Source: Press Release



Source: Press Release

With 11.7 million shares outstanding at $4.26, the market capitalization equals $49 million. Deducting $8.6 million in cash, the enterprise value equals $40 million. Assuming forward revenues of $15 million, the EV/Sales ratio equals 2.6x, which seems very cheap. We are talking about a company growing revenues at 209% and having gross profit margin of 49%. Avis and Hertz are trading at about 0.9x-1.8x sales, but they have less revenue growth than that of HyreCar. The revenue growth of peers is below 10%. With this in mind, HyreCar seems undervalued at 2.6x. The company should be trading much higher than that. Investors should accept paying more than 2.6x, perhaps 4x-5x. The image below provides further details on this matter:

Source: Ycharts



Source: Ycharts

The Company Is Working On Operating Efficiencies

It is also quite beneficial that the company is working on operating efficiencies and expects to obtain positive CFO by mid-2019. This feature will interest a lot of value investors.
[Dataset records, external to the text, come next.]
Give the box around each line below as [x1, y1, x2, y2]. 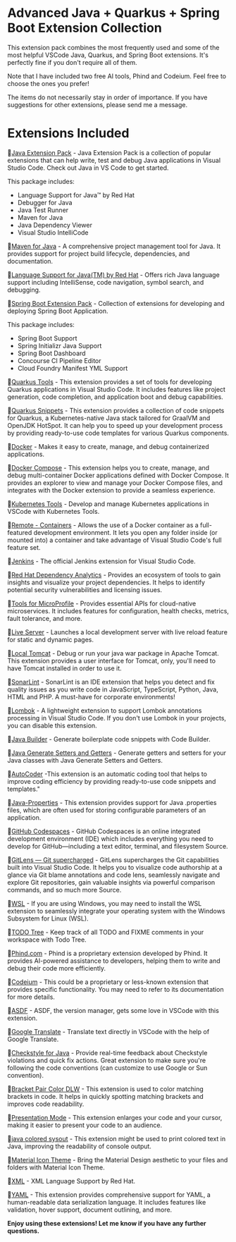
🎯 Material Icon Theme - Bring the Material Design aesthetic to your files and [7, 1155, 228, 1164]
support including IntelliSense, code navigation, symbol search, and [7, 278, 204, 286]
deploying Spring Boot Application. [7, 307, 108, 315]
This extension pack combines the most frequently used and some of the [7, 43, 220, 51]
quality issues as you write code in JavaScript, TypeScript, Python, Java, [7, 685, 218, 694]
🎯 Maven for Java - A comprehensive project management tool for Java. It [7, 242, 221, 250]
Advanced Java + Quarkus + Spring [7, 5, 221, 21]
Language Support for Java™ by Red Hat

The lines below provide further details on this matter:

“We are also realizing increased operating efficiencies as we scale, as shown by Gross Profit growing to $1.9 million. Now, with almost a year’s worth of growth capital currently in the bank, we are well positioned to reach our stated goal of positive operating cash flow by mid-2019.” Source: Press Release

The amount of efforts to be executed is not small. The company reported CFO of -$4.7 million in the nine months ended September 30, 2018. With this in mind, if the company reports positive CFO in 2019, the market reaction could be significant. The image below provides details on the cash flow statement reported in 2018:

Source: 10-Q

Conclusion And Risks

With an interesting business model that reports revenue growth of 209% and gross profit margin of 49%, HyreCar should draw the attention of growth investors. In addition, value investors should also study the company’s financial statements. HyreCar seems to be making efforts to report positive CFO by mid-2019, which should please those making DCF models.

The shares seem undervalued at 2.6x forward sales. Avis and Hertz, which compete with HyreCar, are trading at 0.9x-1.8x sales and are reporting revenue growth below 10%. With these figures in mind, investors should accept that the company should trade at more than 2.6x.

The valuation made in this article uses financial statements that were not audited. HyreCar expects to release its annual report with annual figures in March 2019. It is not likely, but the company may provide different numbers. In this particular case, the market could react very negatively.

Disclosure: I/we have no positions in any stocks mentioned, and no plans to initiate any positions within the next 72 hours. I wrote this article myself, and it expresses my own opinions. I am not receiving compensation for it (other than from Seeking Alpha). I have no business relationship with any company whose stock is mentioned in this article.